The U.S. Supreme Court this week rejected an attempt to curtail the ability of the Securities and Exchange Commission to pursue securities fraud cases, and instead adopted the SEC’s interpretation of the principal anti-fraud rule employed by the agency.
In Lorenzo v. SEC, the Court by a 6-2 majority upheld an SEC fraud finding against Francis Lorenzo, a vice president of a broker-dealer firm, for sending two e-mails with false statements to prospective investors at the direction of his boss, who had supplied the content and approved the messages.
Lorenzo argued that even if he knew the emails contained false statements, he should not be charged under Rule 10b-5 because he was not the “maker” of the statements written by his boss.
The source of that argument was the Supreme Court’s 5-4 decision in Janus Capital Group, Inc. v. First Derivative Transfers, 564 U.S. 135 (2011). There the Supreme Court applied a narrow definition of the term “maker,” ruling that the “maker of a statement is the person or entity with ultimate authority over the statements, including its content and whether and how to communicate it.” In that case, it held that an investment adviser who merely participated in the drafting of a statement made by a fund that it was advising could not be held liable under Rule 10b-5 as the maker of the statement.
Rule 10b-5 contains three sub-parts identifying prohibited conduct: (a) employing a device, scheme or artifice to defraud; (b) making any untrue statement of material fact; and (c) engaging in conduct which operates as a fraud.

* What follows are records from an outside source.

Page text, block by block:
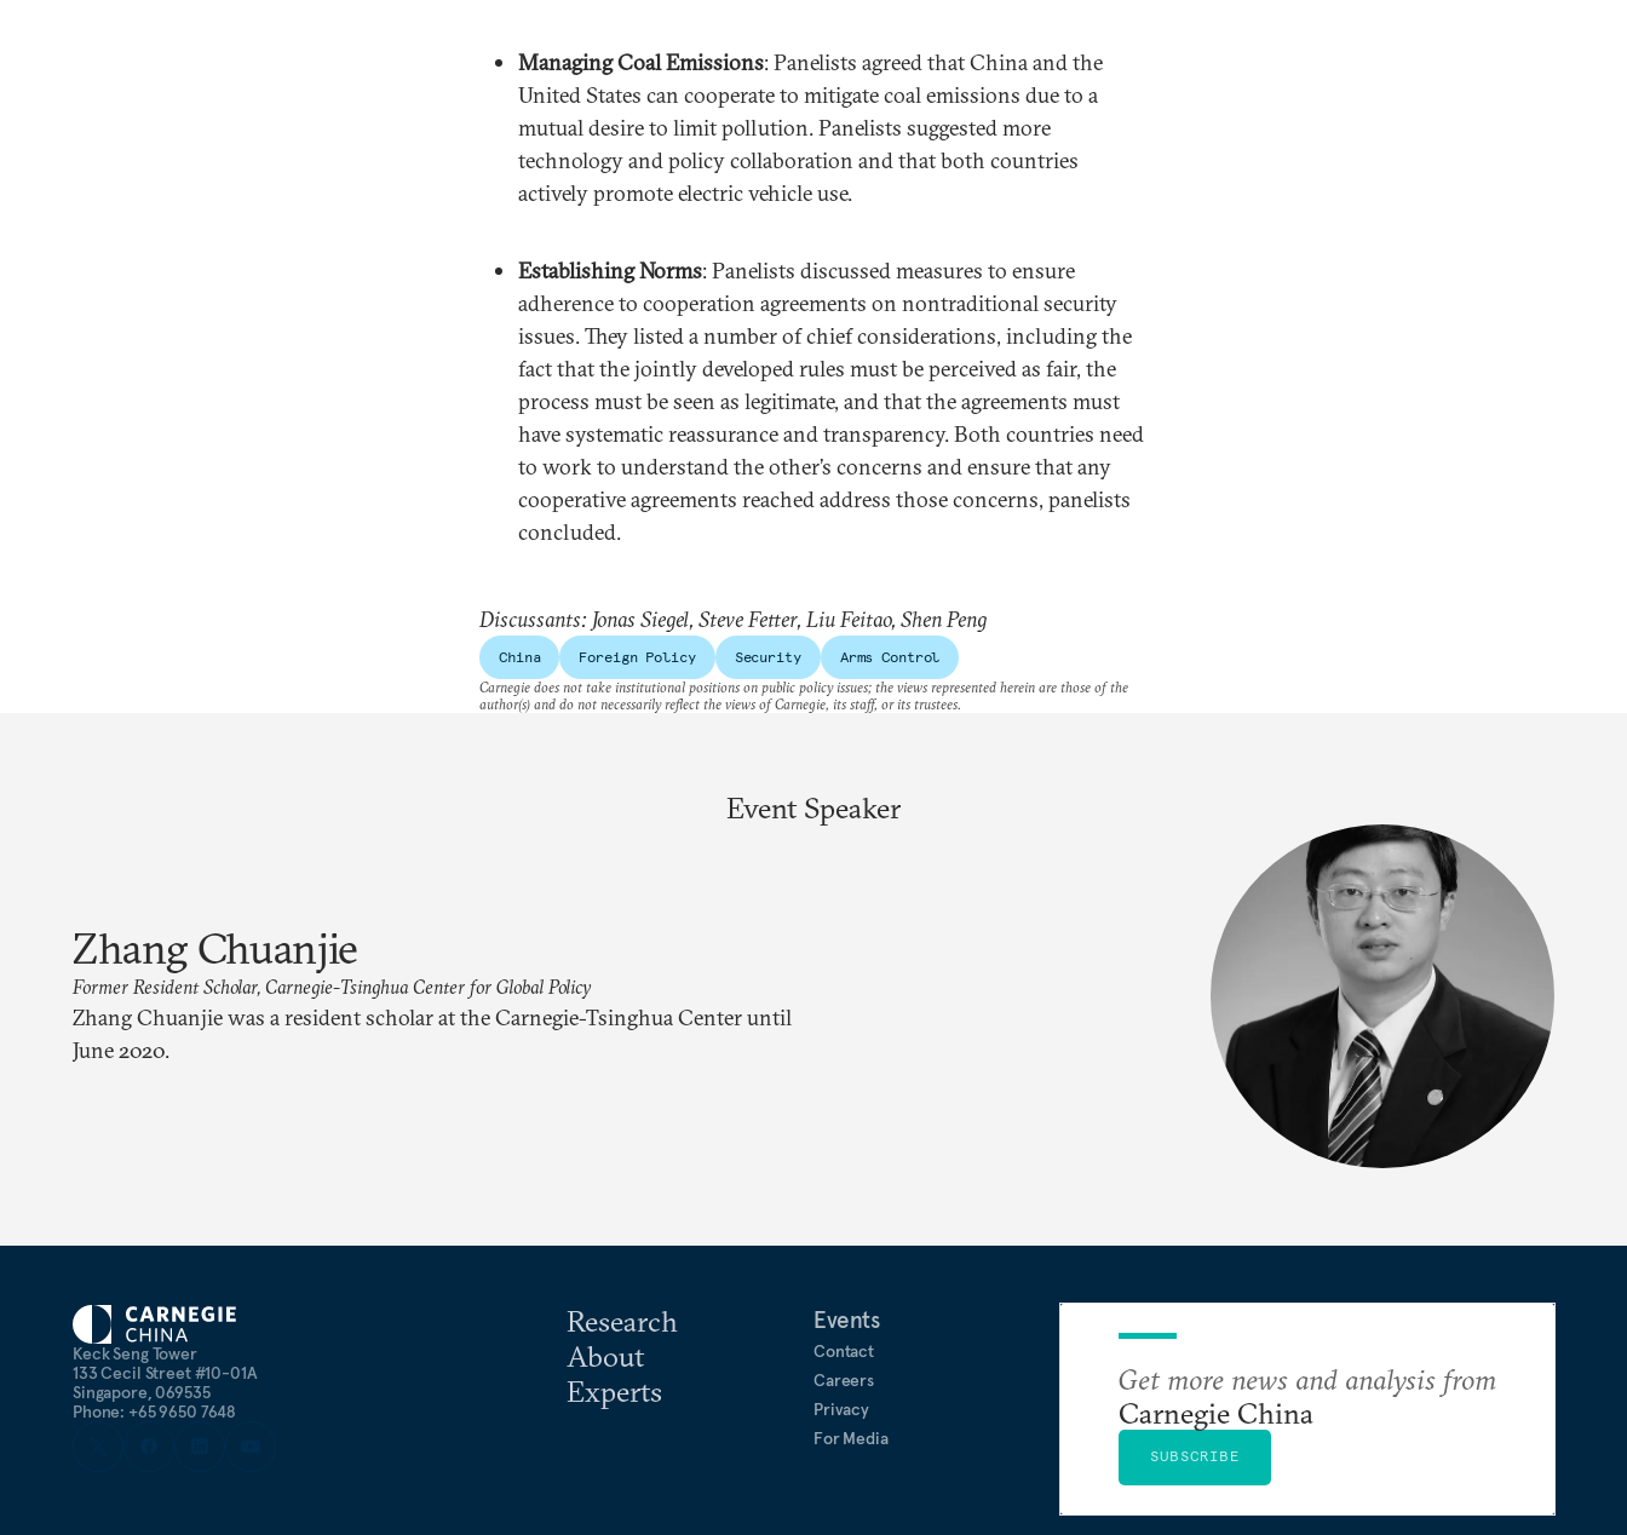
Managing Coal Emissions: Panelists agreed that China and the
United States can cooperate to mitigate coal emissions due to a
mutual desire to limit pollution. Panelists suggested more
technology and policy collaboration and that both countries
actively promote electric vehicle use.
Establishing Norms: Panelists discussed measures to ensure
adherence to cooperation agreements on nontraditional security
issues. They listed a number of chief considerations, including the
fact that the jointly developed rules must be perceived as fair, the
process must be seen as legitimate, and that the agreements must
have systematic reassurance and transparency. Both countries need
to work to understand the other’s concerns and ensure that any
cooperative agreements reached address those concerns, panelists
concluded.
Discussants: Jonas Siegel, Steve Fetter, Liu Feitao, Shen Peng
China Foreign Policy Security Arms Control
Carnegie does not take institutional positions on public policy issues; the views represented herein are those of the
author(s) and do not necessarily reflect the views of Carnegie, its staff, or its trustees.
Event Speaker
Zhang Chuanjie
Former Resident Scholar, Carnegie-Tsinghua Center for Global Policy
Zhang Chuanjie was a resident scholar at the Carnegie-Tsinghua Center until
June 2020.
Keck Seng Tower
133 Cecil Street #10-01A
Singapore, 069535
Phone: +65 9650 7648
Research
About
Experts
Events
Contact
Careers
Privacy
For Media
Get more news and analysis from
Carnegie China
SUBSCRIBE
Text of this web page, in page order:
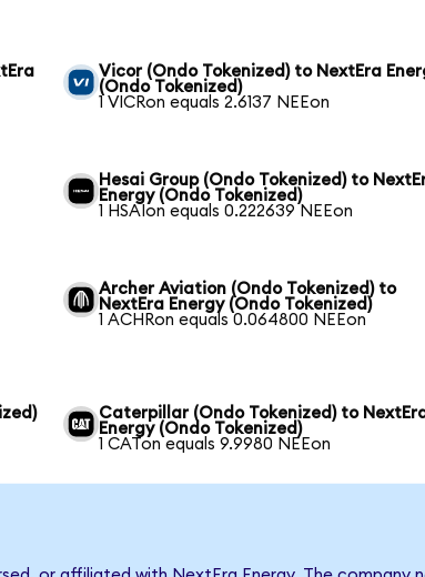
Vicor (Ondo Tokenized) to NextEra
(Ondo Tokenized)
1 VICRon equals 2.6137 NEEon
Hesai Group (Ondo Tokenized) to
Energy (Ondo Tokenized)
1 HSAIon equals 0.222639 NEEon
Archer Aviation (Ondo Tokenized) to
NextEra Energy (Ondo Tokenized)
1 ACHRon equals 0.064800 NEEon
Caterpillar (Ondo Tokenized) to
Energy (Ondo Tokenized)
1 CATon equals 9.9980 NEEon
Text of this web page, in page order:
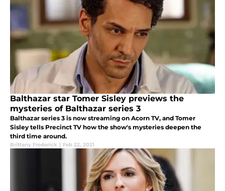
Balthazar star Tomer Sisley previews the
mysteries of Balthazar series 3
Balthazar series 3 is now streaming on Acorn TV, and Tomer
Sisley tells Precinct TV how the show's mysteries deepen the
third time around.
Brittany Frederick | Feb 22, 2021
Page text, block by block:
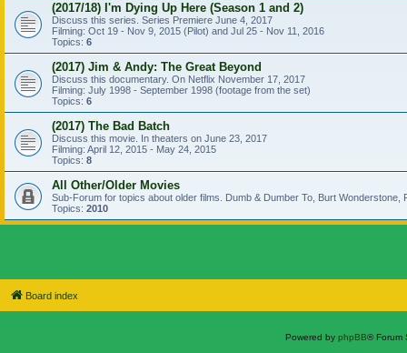
(2017/18) I'm Dying Up Here (Season 1 and 2)
Discuss this series. Series Premiere June 4, 2017
Filming: Oct 19 - Nov 9, 2015 (Pilot) and Jul 25 - Nov 11, 2016
Topics: 6
(2017) Jim & Andy: The Great Beyond
Discuss this documentary. On Netflix November 17, 2017
Filming: July 1998 - September 1998 (footage from the set)
Topics: 6
(2017) The Bad Batch
Discuss this movie. In theaters on June 23, 2017
Filming: April 12, 2015 - May 24, 2015
Topics: 8
All Other/Older Movies
Sub-Forum for topics about older films. Dumb & Dumber To, Burt
Topics: 2010
Board index
Powered by phpBB® Forum
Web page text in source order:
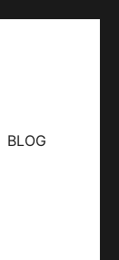
BLOG
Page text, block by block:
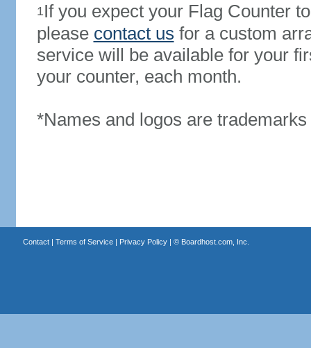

In Lorenzo, the SEC argued that even if Lorenzo were not the “maker” of the statements under (b), because his boss had ultimate authority over the statements, he could still be charged for sending out e-mails he knew were false under the other two provision of the rule, for (a) employing a scheme to defraud or (c) engaging in conduct that operated as a fraud.
The Supreme Court agreed, declaring that a contrary interpretation would deprive the SEC of vital tools to combat fraud and would be inconsistent with Congress‘s intent. It added that “Congress intended to root out all manner of fraud in the securities industry. And it gave to the Commission the tools to accomplish that job.”
While the decision was issued in a civil enforcement action by the SEC, the Court’s interpretation of Rule 10b-5 will likely be cited as well by plaintiffs in private actions under the rule, such as securities class actions.
The majority opinion was written by Justice Stephen G. Breyer, who wrote the dissent in Janus, joined by his three fellow dissenters in Janus, Justices Ruth Bader Ginsburg, Sonia Sotamayor and Elena Kagan. Also joining the opinion were Chief Justice John G. Roberts, Jr. and Justice Samuel A. Alito, who were with the majority in Janus. The dissenters in Lorenzo were Justices Clarence Thomas, who authored the Janus opinion, and Neil M. Gorsuch. Justice Brett Kavanaugh recused himself in Lorenzo; he had been a judge on the three-judge panel of the D.C. Circuit Court of Appeals, whose Lorenzo decision was affirmed by the Supreme Court. He had dissented from the D.C. Circuit’s decision.
Lorenzo’s principal argument was that since the crux of the case against him involved false statements, he could only be charged under sub-section (b) of Rule 10b-5, which he contended is the sole basis upon which there can be liability for false statements. As described by Justice Breyer, “[t]he premise of this argument is that each of these provisions should be read as governing, different, mutually exclusive spheres of conduct.” He then rejected that premise, based on both the language of the rule and prior decisions of the Court and the SEC applying the rule.
The Court also rejected Lorenzo’s arguments that allowing him to be charged under (a) and (c) in connection with false statements would undermine the holding of Janus, since non-makers could often be charged with employing a scheme to defraud or conduct that operated as a fraud.
In addition, the Court noted the consequences of accepting Lorenzo’s argument, which it said “would mean those who disseminate false statements with the intent to cheat investors might escape liability under the Rule altogether.”
Lorenzo was found liable in an SEC administrative proceeding for violations of Rule 10b-5, promulgated pursuant to Section 10(b) of the Securities Exchange Act of 1934, as well as section 17(a)(1) of the Securities Act of 1933. Section 17(a)(1), like Rule 10b-5(a) makes it unlawful to “employ any device, scheme or artifice to defraud.”